═══ Data section ═══
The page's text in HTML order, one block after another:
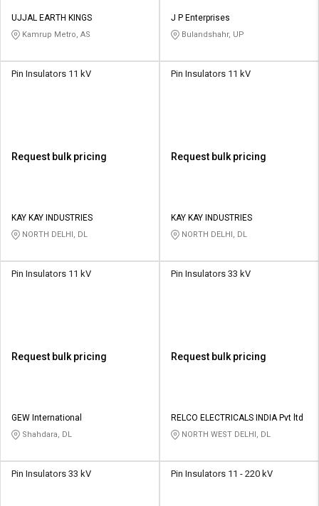
UJJAL EARTH KINGS
Kamrup Metro, AS
J P Enterprises
Bulandshahr, UP
Pin Insulators 11 kV
Request bulk pricing
KAY KAY INDUSTRIES
NORTH DELHI, DL
Pin Insulators 11 kV
Request bulk pricing
KAY KAY INDUSTRIES
NORTH DELHI, DL
Pin Insulators 11 kV
Request bulk pricing
GEW International
Shahdara, DL
Pin Insulators 33 kV
Request bulk pricing
RELCO ELECTRICALS INDIA Pvt ltd
NORTH WEST DELHI, DL
Pin Insulators 33 kV Pin Insulators 11 - 220 kV
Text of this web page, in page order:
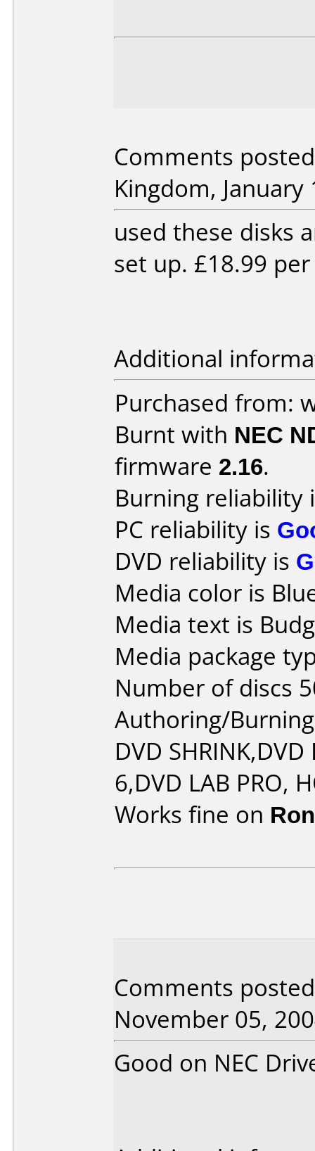
Comments
Kingdom, January
used these disks
set up. £18.99
Additional
Purchased from:
Burnt with NEC
firmware 2.16.
Burning reliability
PC reliability is
DVD reliability is
Media color is
Media text is
Media package
Number of discs
Authoring/
DVD SHRINK,DVD
6,DVD LAB PRO,
Works fine on
Comments
November 05,
Good on NEC
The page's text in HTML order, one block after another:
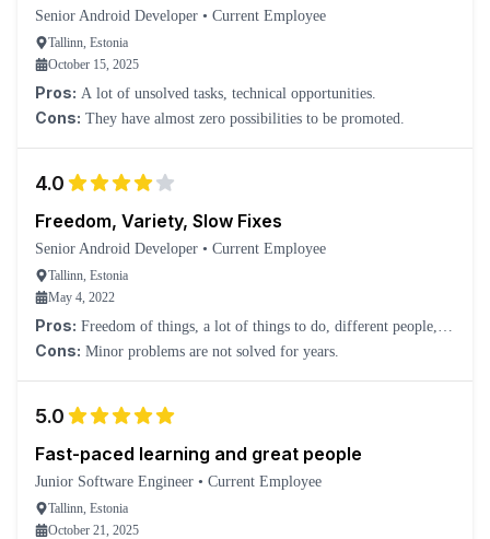
Senior Android Developer • Current Employee
Tallinn, Estonia
October 15, 2025
Pros: A lot of unsolved tasks, technical opportunities.
Cons: They have almost zero possibilities to be promoted.
4.0
Freedom, Variety, Slow Fixes
Senior Android Developer • Current Employee
Tallinn, Estonia
May 4, 2022
Pros: Freedom of things, a lot of things to do, different people,
different cultures.
Cons: Minor problems are not solved for years.
5.0
Fast-paced learning and great people
Junior Software Engineer • Current Employee
Tallinn, Estonia
October 21, 2025
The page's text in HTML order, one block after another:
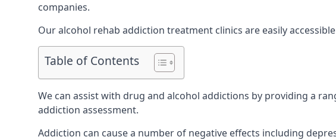
companies.
Our alcohol rehab addiction treatment clinics are easily
Table of Contents
We can assist with drug and alcohol addictions by providing a
addiction assessment.
Addiction can cause a number of negative effects including
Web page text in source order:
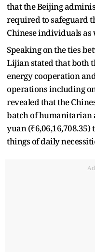
that the Beijing
required to safeguard
Chinese individuals as
Speaking on the ties
Lijian stated that both
energy cooperation
operations including
revealed that the
batch of humanitarian
yuan
things of daily
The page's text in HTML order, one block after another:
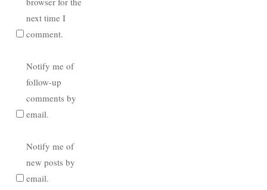
next time I
comment.
Notify me of
follow-up
comments by
email.
Notify me of
new posts by
email.
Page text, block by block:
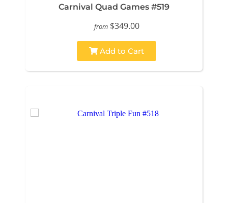
Carnival Quad Games #519
from $349.00
Add to Cart
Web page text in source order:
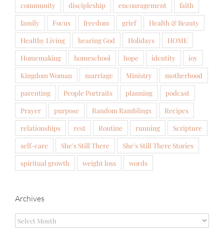
community
discipleship encouragement
faith
family
Focus freedom grief
Health & Beauty
Healthy Living
hearing God Holidays
HOME
Homemaking
homeschool hope identity
joy
Kingdom Woman
marriage Ministry
motherhood
parenting
People Portraits planning
podcast
Prayer
purpose Random Ramblings
Recipes
relationships
rest Routine running
Scripture
self-care
She's Still There
She's Still There Stories
spiritual growth
weight loss words
Archives
Archives
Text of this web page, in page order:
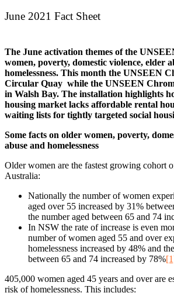
June 2021 Fact Sheet
The June activation themes of the
women, poverty, domestic violence, elder
homelessness. This month the UNSEEN
Circular Quay while the UNSEEN
in Walsh Bay. The installation highlights
housing market lacks affordable rental
waiting lists for tightly targeted social
Some facts on older women, poverty,
abuse and homelessness
Older women are the fastest growing cohort
Australia:
Nationally the number of women
aged over 55 increased by 31%
the number aged between 65 and 74
In NSW the rate of increase is even
number of women aged 55 and over
homelessness increased by 48% and
between 65 and 74 increased by 78%
405,000 women aged 45 years and over are
risk of homelessness. This includes:
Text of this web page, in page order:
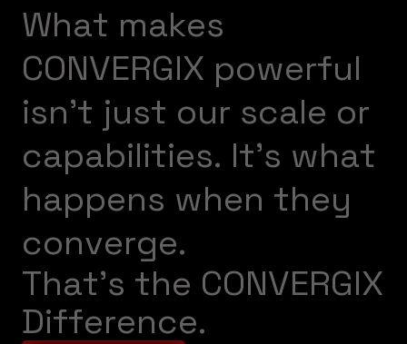
What makes
CONVERGIX powerful
isn’t just our scale or
capabilities. It’s what
happens when they
converge.
That’s the CONVERGIX
Difference.
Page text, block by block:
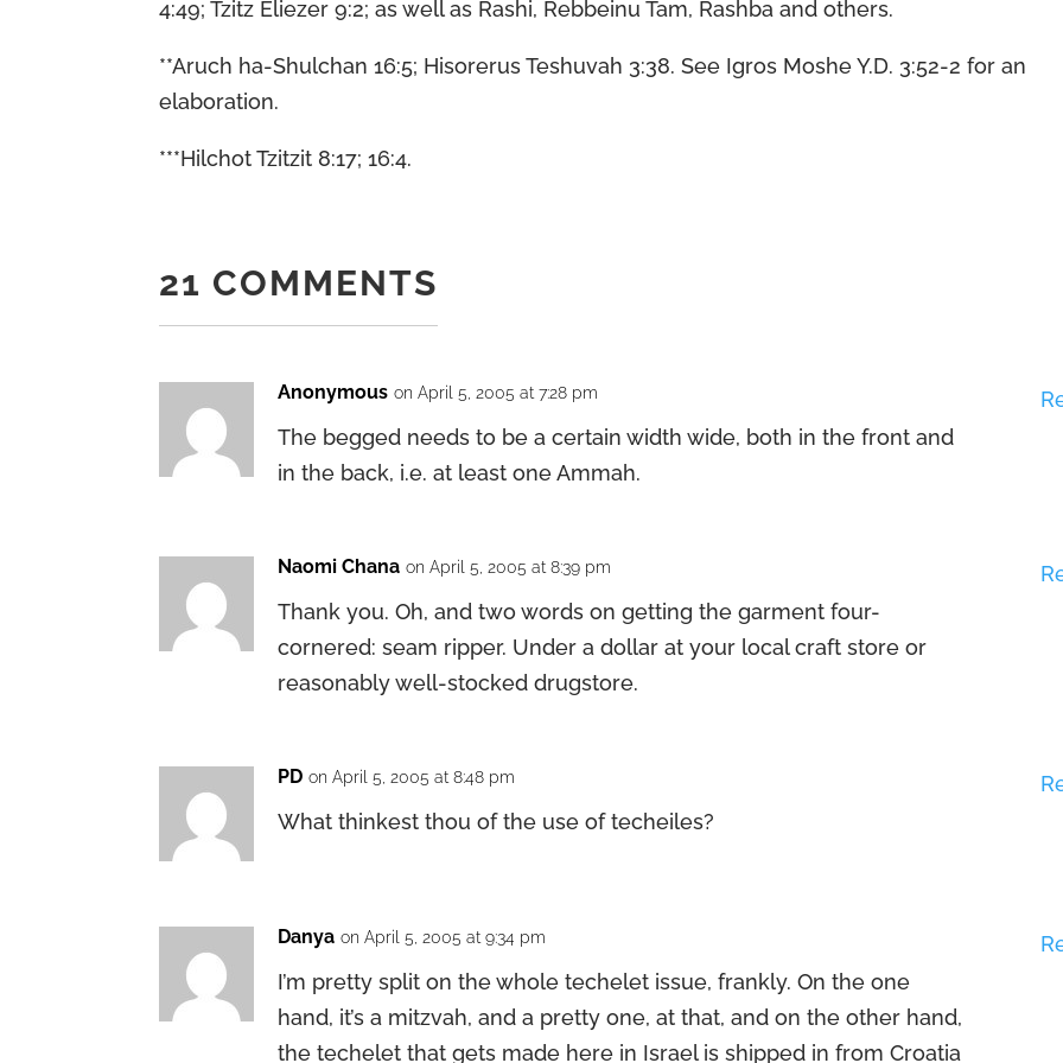
4:49; Tzitz Eliezer 9:2; as well as Rashi, Rebbeinu Tam, Rashba and others.
**Aruch ha-Shulchan 16:5; Hisorerus Teshuvah 3:38. See Igros Moshe Y.D. 3:52-2 for an
elaboration.
***Hilchot Tzitzit 8:17; 16:4.
21 COMMENTS
Anonymous on April 5, 2005 at 7:28 pm
The begged needs to be a certain width wide, both in the front and
in the back, i.e. at least one Ammah.
Naomi Chana on April 5, 2005 at 8:39 pm
Thank you. Oh, and two words on getting the garment four-
cornered: seam ripper. Under a dollar at your local craft store or
reasonably well-stocked drugstore.
PD on April 5, 2005 at 8:48 pm
What thinkest thou of the use of techeiles?
Danya on April 5, 2005 at 9:34 pm
I’m pretty split on the whole techelet issue, frankly. On the one
hand, it’s a mitzvah, and a pretty one, at that, and on the other hand,
the techelet that gets made here in Israel is shipped in from Croatia
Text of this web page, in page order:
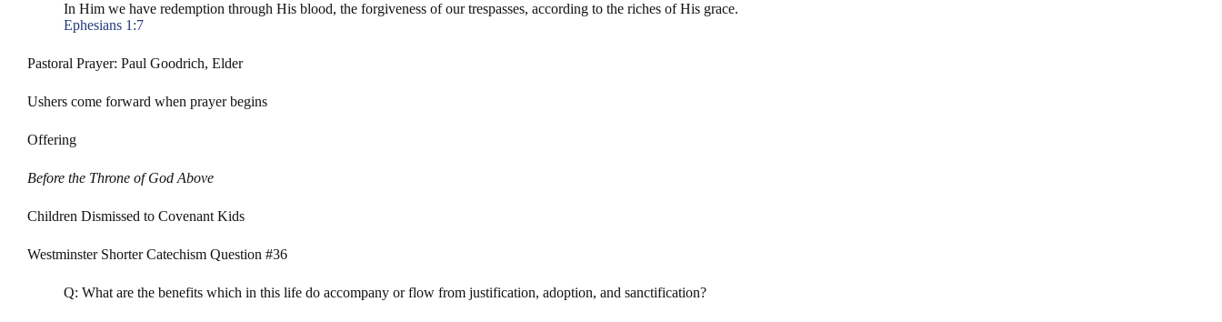
In Him we have redemption through His blood, the forgiveness of our trespasses, according to the riches of His grace.
Ephesians 1:7
Pastoral Prayer: Paul Goodrich, Elder
Ushers come forward when prayer begins
Offering
Before the Throne of God Above
Children Dismissed to Covenant Kids
Westminster Shorter Catechism Question #36
Q: What are the benefits which in this life do accompany or flow from justification, adoption, and sanctification?
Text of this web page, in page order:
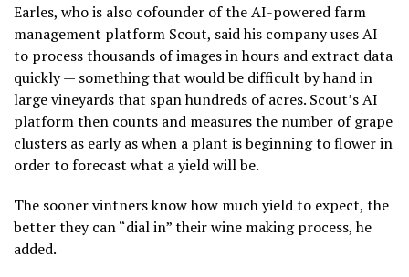
Earles, who is also cofounder of the AI-powered farm
management platform Scout, said his company uses AI
to process thousands of images in hours and extract data
quickly — something that would be difficult by hand in
large vineyards that span hundreds of acres. Scout’s AI
platform then counts and measures the number of grape
clusters as early as when a plant is beginning to flower in
order to forecast what a yield will be.
The sooner vintners know how much yield to expect, the
better they can “dial in” their wine making process, he
added.
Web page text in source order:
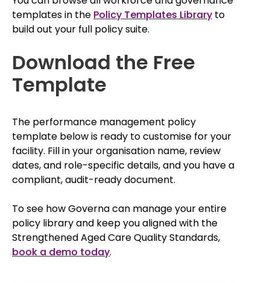
templates in the Policy Templates Library to
build out your full policy suite.
Download the Free
Template
The performance management policy
template below is ready to customise for your
facility. Fill in your organisation name, review
dates, and role-specific details, and you have a
compliant, audit-ready document.
To see how Governa can manage your entire
policy library and keep you aligned with the
Strengthened Aged Care Quality Standards,
book a demo today.
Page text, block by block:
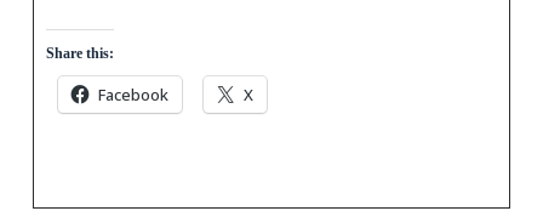
Share this:
Facebook X
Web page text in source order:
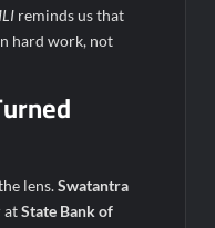
reminds us that
hard work, not
lens.Swatantra
atState Bank of
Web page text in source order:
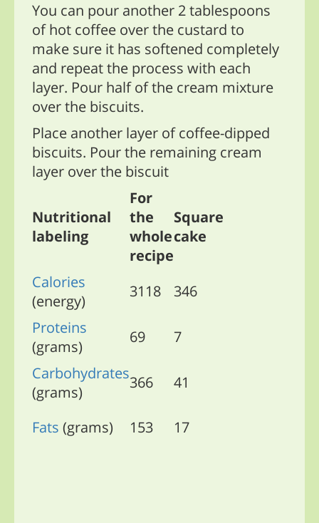
You can pour another 2 tablespoons
of hot coffee over the custard to
make sure it has softened completely
and repeat the process with each
layer. Pour half of the cream mixture
over the biscuits.
Place another layer of coffee-dipped
biscuits. Pour the remaining cream
layer over the biscuit
Nutritional
labeling
For
the
whole
recipe
Square
cake
Calories
(energy)
3118
346
Proteins
(grams)
69
7
Carbohydrates
(grams)
366 41
Fats (grams) 153 17
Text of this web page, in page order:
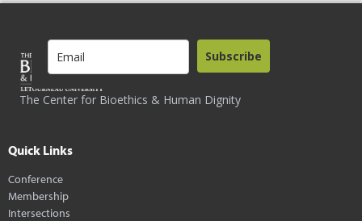
The Center for Bioethics & Human Dignity
Subscribe
Quick Links
Conference
Membership
Intersections
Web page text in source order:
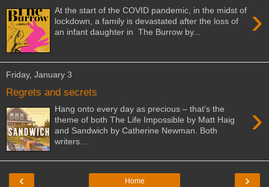
›
At the start of the COVID pandemic, in the midst of
lockdown, a family is devastated after the loss of
an infant daughter in The Burrow by...
Friday, January 3
Regrets and secrets
›
Hang onto every day as precious – that’s the
theme of both The Life Impossible by Matt Haig
and Sandwich by Catherine Newman. Both
writers...
‹ ›
Home
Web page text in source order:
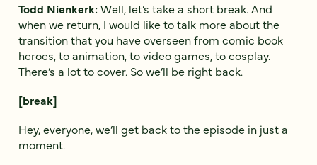
Todd Nienkerk:Well, let’s take a short break. And
when we return, I would like to talk more about the
transition that you have overseen from comic book
heroes, to animation, to video games, to cosplay.
There’s a lot to cover. So we’ll be right back.
[break]
Hey, everyone, we’ll get back to the episode in just a
moment.
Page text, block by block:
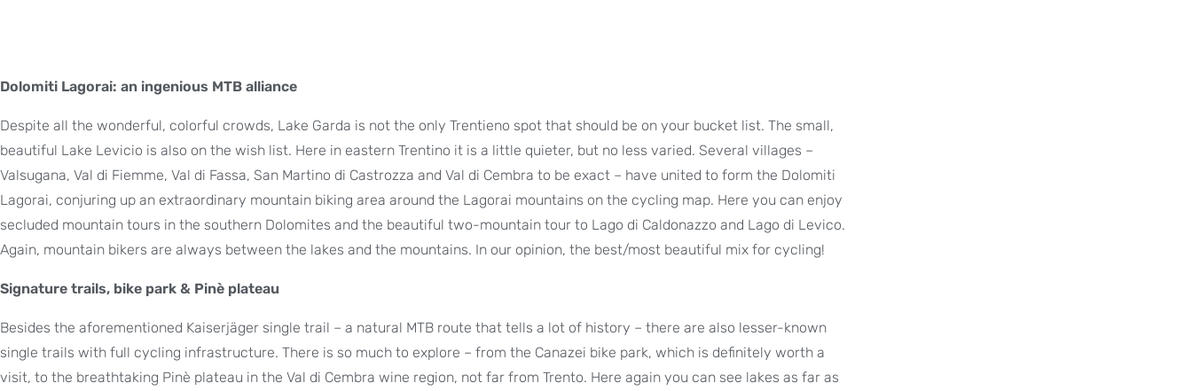
Dolomiti Lagorai: an ingenious MTB alliance
Despite all the wonderful, colorful crowds, Lake Garda is not the only Trentieno spot that should be on your bucket list. The small,
beautiful Lake Levicio is also on the wish list. Here in eastern Trentino it is a little quieter, but no less varied. Several villages –
Valsugana, Val di Fiemme, Val di Fassa, San Martino di Castrozza and Val di Cembra to be exact – have united to form the Dolomiti
Lagorai, conjuring up an extraordinary mountain biking area around the Lagorai mountains on the cycling map. Here you can enjoy
secluded mountain tours in the southern Dolomites and the beautiful two-mountain tour to Lago di Caldonazzo and Lago di Levico.
Again, mountain bikers are always between the lakes and the mountains. In our opinion, the best/most beautiful mix for cycling!
Signature trails, bike park & Pinè plateau
Besides the aforementioned Kaiserjäger single trail – a natural MTB route that tells a lot of history – there are also lesser-known
single trails with full cycling infrastructure. There is so much to explore – from the Canazei bike park, which is definitely worth a
visit, to the breathtaking Pinè plateau in the Val di Cembra wine region, not far from Trento. Here again you can see lakes as far as
═══
Task to complete: List every line above that contains the word "Dolomiti".

Answer to the exercise:
Dolomiti Lagorai: an ingenious MTB alliance
Valsugana, Val di Fiemme, Val di Fassa, San Martino di Castrozza and Val di Cembra to be exact – have united to form the Dolomiti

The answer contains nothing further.